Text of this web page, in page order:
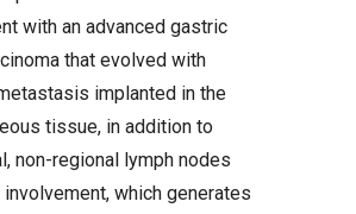
with an advanced gastric
that evolved with
implanted in the
tissue, in addition to
non-regional lymph nodes
involvement, which generates
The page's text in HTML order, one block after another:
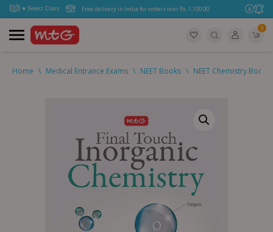
Free delivery in India for orders over Rs. 1,100.00.
0
Home \ Medical Entrance Exams \ NEET Books \ NEET Chemistry Books
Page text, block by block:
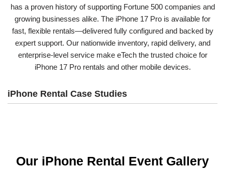
has a proven history of supporting Fortune 500 companies and
growing businesses alike. The iPhone 17 Pro is available for
fast, flexible rentals—delivered fully configured and backed by
expert support. Our nationwide inventory, rapid delivery, and
enterprise-level service make eTech the trusted choice for
iPhone 17 Pro rentals and other mobile devices.
iPhone Rental Case Studies
Our iPhone Rental Event Gallery
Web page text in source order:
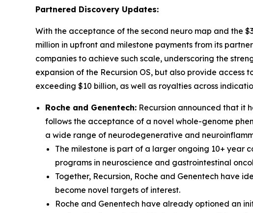
Partnered Discovery Updates:
With the acceptance of the second neuro map and the
million in upfront and milestone payments from its
companies to achieve such scale, underscoring the
expansion of the Recursion OS, but also provide
exceeding $10 billion, as well as royalties across
Roche and Genentech: Recursion announced that it
follows the acceptance of a novel whole-genome
a wide range of neurodegenerative and
The milestone is part of a larger ongoing 10+
programs in neuroscience and gastrointestinal
Together, Recursion, Roche and Genentech have
become novel targets of interest.
Roche and Genentech have already optioned an
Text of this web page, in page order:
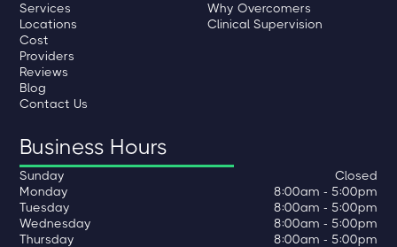
Services
Locations
Cost
Providers
Reviews
Blog
Contact Us
Why Overcomers
Clinical Supervision
Business Hours
Sunday
Closed
Monday
8:00am - 5:00pm
Tuesday
8:00am - 5:00pm
Wednesday
8:00am - 5:00pm
Thursday
8:00am - 5:00pm
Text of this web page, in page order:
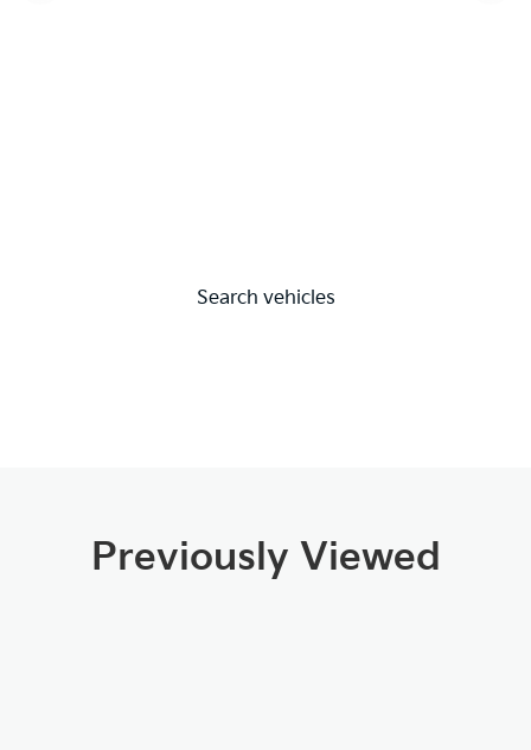
Search vehicles
Previously Viewed
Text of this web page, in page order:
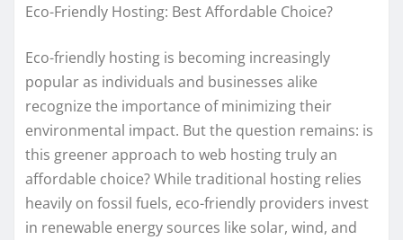
Eco-Friendly Hosting: Best Affordable Choice?
Eco-friendly hosting is becoming increasingly
popular as individuals and businesses alike
recognize the importance of minimizing their
environmental impact. But the question remains: is
this greener approach to web hosting truly an
affordable choice? While traditional hosting relies
heavily on fossil fuels, eco-friendly providers invest
in renewable energy sources like solar, wind, and
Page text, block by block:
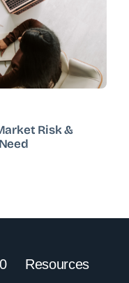
Risk &
Resources
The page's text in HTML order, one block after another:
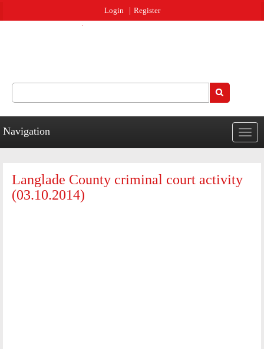
Login Register
Navigation
Langlade County criminal court activity
(03.10.2014)
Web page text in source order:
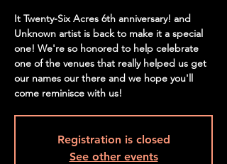
It Twenty-Six Acres 6th anniversary! and
Unknown artist is back to make it a special
one! We're so honored to help celebrate
one of the venues that really helped us get
our names our there and we hope you'll
come reminisce with us!
Registration is closed
See other events
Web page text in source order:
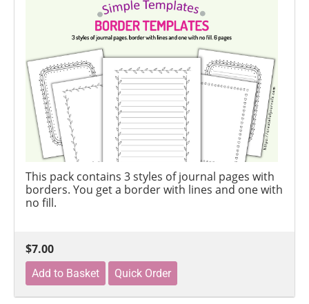
This pack contains 3 styles of journal pages with
borders. You get a border with lines and one with
no fill.
$7.00

----------------

INSTRUCTIONS FOR THE TASK -
Copy every line of the data exactly as written, excluding the pictures.

EXERCISE ANSWER -
Text of this web page, in page order:
with an advanced gastric
that evolved with
implanted in the
tissue, in addition to
non-regional lymph nodes
involvement, which generates
The page's text in HTML order, one block after another:
Free delivery in India for orders over Rs. 1,100.00.
0
Home \ Medical Entrance Exams \ NEET Books \ NEET Chemistry Books
Page text, block by block:
has a proven history of supporting Fortune 500 companies and
growing businesses alike. The iPhone 17 Pro is available for
fast, flexible rentals—delivered fully configured and backed by
expert support. Our nationwide inventory, rapid delivery, and
enterprise-level service make eTech the trusted choice for
iPhone 17 Pro rentals and other mobile devices.
iPhone Rental Case Studies
Our iPhone Rental Event Gallery
Web page text in source order:
Partnered Discovery Updates:
With the acceptance of the second neuro map and the
million in upfront and milestone payments from its
companies to achieve such scale, underscoring the
expansion of the Recursion OS, but also provide
exceeding $10 billion, as well as royalties across
Roche and Genentech: Recursion announced that it
follows the acceptance of a novel whole-genome
a wide range of neurodegenerative and
The milestone is part of a larger ongoing 10+
programs in neuroscience and gastrointestinal
Together, Recursion, Roche and Genentech have
become novel targets of interest.
Roche and Genentech have already optioned an
Text of this web page, in page order:
Services
Locations
Cost
Providers
Reviews
Blog
Contact Us
Why Overcomers
Clinical Supervision
Business Hours
Sunday
Closed
Monday
8:00am - 5:00pm
Tuesday
8:00am - 5:00pm
Wednesday
8:00am - 5:00pm
Thursday
8:00am - 5:00pm
Text of this web page, in page order:
Search vehicles
Previously Viewed
Text of this web page, in page order:
Eco-Friendly Hosting: Best Affordable Choice?
Eco-friendly hosting is becoming increasingly
popular as individuals and businesses alike
recognize the importance of minimizing their
environmental impact. But the question remains: is
this greener approach to web hosting truly an
affordable choice? While traditional hosting relies
heavily on fossil fuels, eco-friendly providers invest
in renewable energy sources like solar, wind, and
Page text, block by block:
Risk &
Resources
The page's text in HTML order, one block after another:
Login Register
Navigation
Langlade County criminal court activity
(03.10.2014)
Web page text in source order:
It Twenty-Six Acres 6th anniversary! and
Unknown artist is back to make it a special
one! We're so honored to help celebrate
one of the venues that really helped us get
our names our there and we hope you'll
come reminisce with us!
Registration is closed
See other events
Web page text in source order:
This pack contains 3 styles of journal pages with
borders. You get a border with lines and one with
no fill.
$7.00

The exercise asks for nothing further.